### DATA EXTRACT

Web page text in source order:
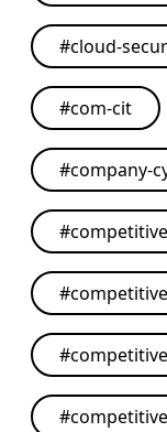
#cloud-
#com-cit
#company-
#
#
#
#
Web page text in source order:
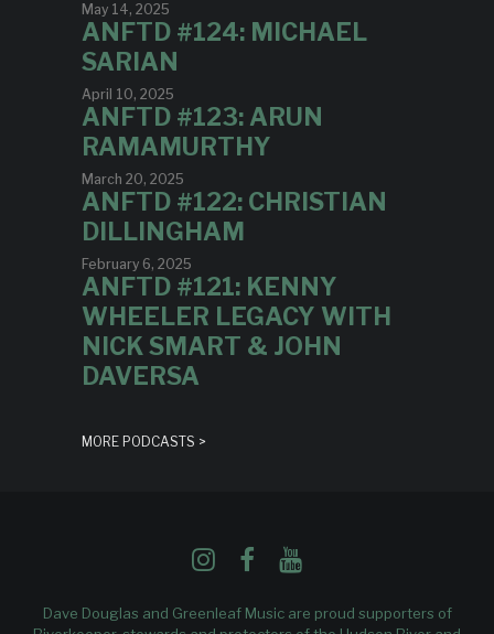
May 14, 2025
ANFTD #124: MICHAEL
SARIAN
April 10, 2025
ANFTD #123: ARUN
RAMAMURTHY
March 20, 2025
ANFTD #122: CHRISTIAN
DILLINGHAM
February 6, 2025
ANFTD #121: KENNY
WHEELER LEGACY WITH
NICK SMART & JOHN
DAVERSA
MORE PODCASTS >
Dave Douglas and Greenleaf Music are proud supporters of
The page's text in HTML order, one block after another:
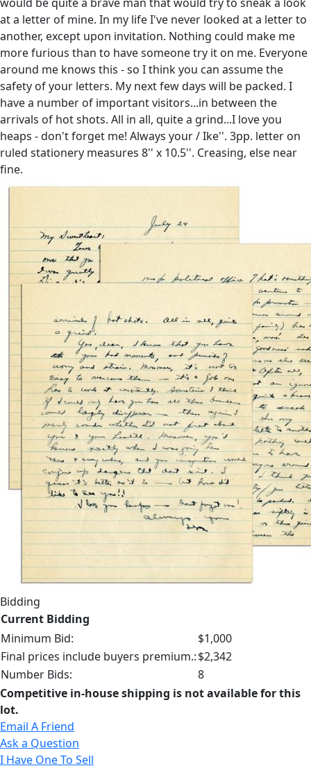
at a letter of mine. In my life I've never looked at a letter to
another, except upon invitation. Nothing could make me
more furious than to have someone try it on me. Everyone
around me knows this - so I think you can assume the
safety of your letters. My next few days will be packed. I
have a number of important visitors...in between the
arrivals of hot shots. All in all, quite a grind...I love you
heaps - don't forget me! Always your / Ike''. 3pp. letter on
ruled stationery measures 8'' x 10.5''. Creasing, else near
fine.
Bidding
Current Bidding
Minimum Bid:
$1,000
Final prices include buyers premium.:$2,342
Number Bids:
8
Competitive in-house shipping is not available for this
lot.
Email A Friend
Ask a Question
I Have One To Sell

### EXERCISE DESCRIPTION
All lines in the entries above that hold the word "ANFTD" need to be copied.

### ANSWER SECTION
ANFTD #124: MICHAEL
ANFTD #123: ARUN
ANFTD #122: CHRISTIAN
ANFTD #121: KENNY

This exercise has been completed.